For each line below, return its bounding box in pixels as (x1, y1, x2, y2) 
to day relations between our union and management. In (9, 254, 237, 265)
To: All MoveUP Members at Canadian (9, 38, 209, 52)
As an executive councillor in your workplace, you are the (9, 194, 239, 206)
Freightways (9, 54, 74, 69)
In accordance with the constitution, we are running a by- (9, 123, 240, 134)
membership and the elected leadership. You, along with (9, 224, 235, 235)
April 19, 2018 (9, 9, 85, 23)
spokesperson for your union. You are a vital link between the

========

Task objective
Print out the complete data above, character for character.

Answer to this exercise
For each line below, return its bounding box in pixels as (x1, y1, x2, y2) 
to day relations between our union and management. In (9, 254, 237, 265)
To: All MoveUP Members at Canadian (9, 38, 209, 52)
As an executive councillor in your workplace, you are the (9, 194, 239, 206)
Freightways (9, 54, 74, 69)
In accordance with the constitution, we are running a by- (9, 123, 240, 134)
membership and the elected leadership. You, along with (9, 224, 235, 235)
April 19, 2018 (9, 9, 85, 23)
spokesperson for your union. You are a vital link between the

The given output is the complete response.